Emma’s idea of interval training is suicidal. And I don’t think she’s even running as fast as she can. It’s nuts, and she makes it look so easy. I’m running flat out, and she doesn’t let me slow down until I feel like my heart’s going to burst out of my chest any second.
“Make sure you keep your hips level,” she says as we’re running more slowly again after a couple of sprints.
You don’t stand still when you’re training with Emma.
I soon figured that much out. There’s only full speed and easy jogging.
Her cheeks are flushed and a few strands have worked loose from her plait as she comes alongside me.
She puts her hands on my hips and my heart skips a beat.
“You mustn’t let them tip forward. Imagine you’re carrying a full glass of water inside you, and it has to stay upright so that nothing spills over. ”
“Weird image,” I pant.
“I know, but it helps, right?”
It would help if she took her hands away.
But as soon as she does, I wish she hadn’t.
My skin is burning where she touched me.
Suddenly I think about last night, when I didn’t ask Grace to stay.
Her eyes, all those things that went unsaid between us.
I have to push it down—there’s no other way.

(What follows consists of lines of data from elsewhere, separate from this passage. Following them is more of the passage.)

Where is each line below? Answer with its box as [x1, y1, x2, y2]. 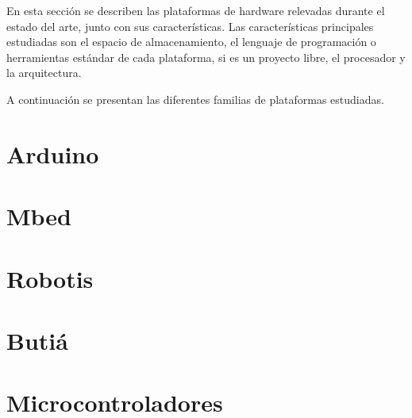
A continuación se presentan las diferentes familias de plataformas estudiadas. [6, 90, 384, 107]
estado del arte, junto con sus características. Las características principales [6, 17, 374, 34]
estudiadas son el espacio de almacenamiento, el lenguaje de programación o [6, 33, 376, 50]
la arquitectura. [6, 64, 82, 81]
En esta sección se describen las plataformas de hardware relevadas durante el [6, 2, 385, 18]
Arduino [6, 137, 99, 170]
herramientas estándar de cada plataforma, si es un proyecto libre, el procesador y [6, 48, 406, 65]
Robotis [6, 262, 94, 294]
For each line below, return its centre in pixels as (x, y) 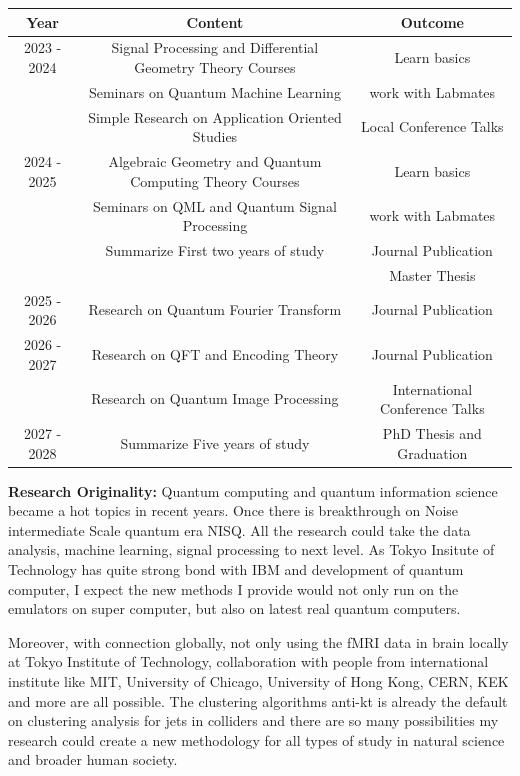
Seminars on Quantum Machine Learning (214, 91)
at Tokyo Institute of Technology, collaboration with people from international (248, 661)
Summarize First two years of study (215, 249)
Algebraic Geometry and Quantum (215, 161)
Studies (215, 136)
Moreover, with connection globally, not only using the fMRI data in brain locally (258, 641)
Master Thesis (432, 274)
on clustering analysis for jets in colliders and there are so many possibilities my (253, 720)
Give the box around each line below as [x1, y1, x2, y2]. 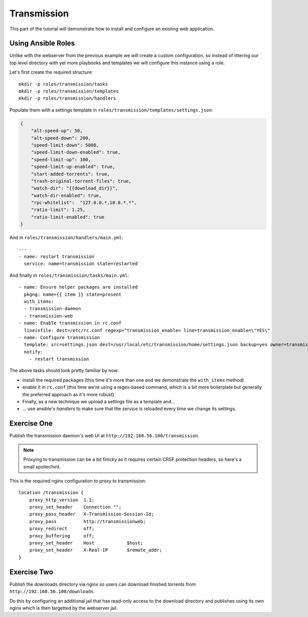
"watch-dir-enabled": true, [31, 193, 102, 198]
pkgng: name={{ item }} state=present [24, 291, 122, 297]
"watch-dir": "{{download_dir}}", [31, 185, 118, 191]
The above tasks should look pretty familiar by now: [9, 367, 119, 373]
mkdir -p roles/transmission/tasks [18, 81, 108, 87]
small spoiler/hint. [23, 463, 61, 470]
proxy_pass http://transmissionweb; [29, 518, 146, 524]
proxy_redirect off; [29, 526, 95, 532]
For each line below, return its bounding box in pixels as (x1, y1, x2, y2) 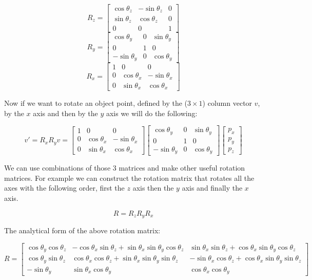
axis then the (132, 182, 174, 193)
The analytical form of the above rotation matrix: (4, 225, 161, 236)
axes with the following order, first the (4, 182, 125, 193)
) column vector (202, 98, 252, 108)
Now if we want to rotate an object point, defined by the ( (4, 98, 188, 108)
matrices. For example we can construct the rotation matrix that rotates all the (4, 172, 255, 183)
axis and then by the (33, 107, 98, 118)
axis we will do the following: (106, 107, 198, 118)
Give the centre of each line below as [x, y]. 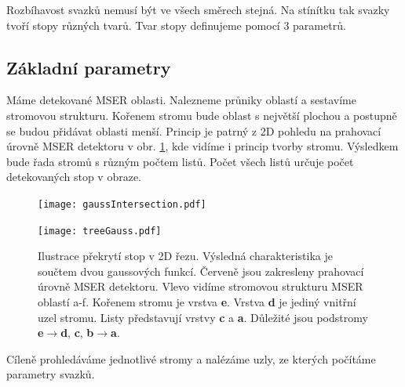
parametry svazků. [51, 374]
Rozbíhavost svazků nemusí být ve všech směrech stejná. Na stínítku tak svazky [198, 9]
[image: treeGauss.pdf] [100, 231]
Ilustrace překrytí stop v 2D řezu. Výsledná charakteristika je [186, 256]
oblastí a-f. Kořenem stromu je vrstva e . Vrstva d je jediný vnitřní [197, 302]
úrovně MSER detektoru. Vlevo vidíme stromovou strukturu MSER [201, 286]
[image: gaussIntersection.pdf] [122, 204]
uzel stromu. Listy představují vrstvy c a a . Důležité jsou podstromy [203, 317]
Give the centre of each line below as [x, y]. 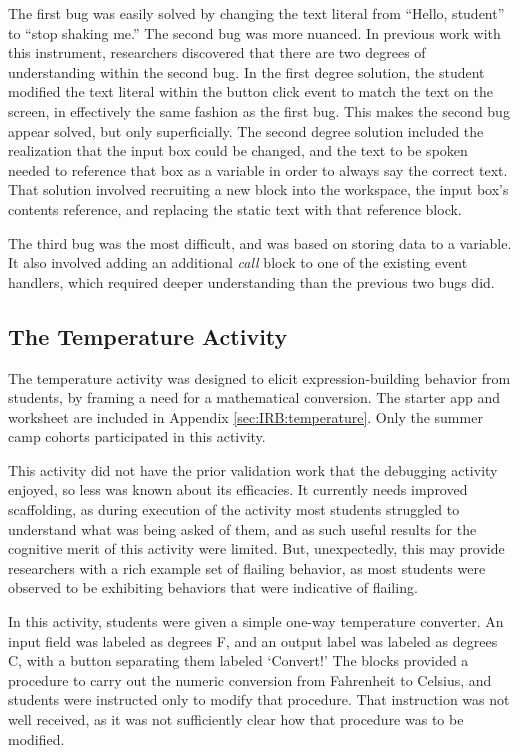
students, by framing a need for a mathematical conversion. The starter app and [254, 397]
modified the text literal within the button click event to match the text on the [250, 91]
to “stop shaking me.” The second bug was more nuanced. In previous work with [254, 32]
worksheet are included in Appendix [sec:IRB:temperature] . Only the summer [245, 416]
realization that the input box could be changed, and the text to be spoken [238, 150]
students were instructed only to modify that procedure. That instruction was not [259, 699]
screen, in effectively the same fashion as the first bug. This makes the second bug [259, 110]
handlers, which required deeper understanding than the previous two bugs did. [251, 281]

Otherwise, I’d have to face the fact that I spend too many hours a day thinking about Emma, and I owe it to Grace to be honest with her.
But I know what that would mean. And I can’t do it. I can’t do that to her.
“Three more intervals and that’s enough for today,” Emma decides.
“Three more?” I banish those thoughts to the furthest corner of my brain. “You’re insane.”
“No, but we need to get into the anaerobic zone,” she explains as if she were the one doing A-level biology, not me.
At this moment, I twig that this is the thing she was born to do.
Study sports science at that specialist college in Germany.
And that I don’t want her to leave in a year’s time. I really don’t.
“I’ve been in the anaerobic zone for the last hour,” I say.
“I doubt that.” She glances at her running watch. “So, in fifteen seconds, back to full intensity.”
I groan, but what can I do? When Emma runs, I run.
“How . . .” I gasp as she relaxes the speed after a minute and a half, “. . . the hell can you be so fast?”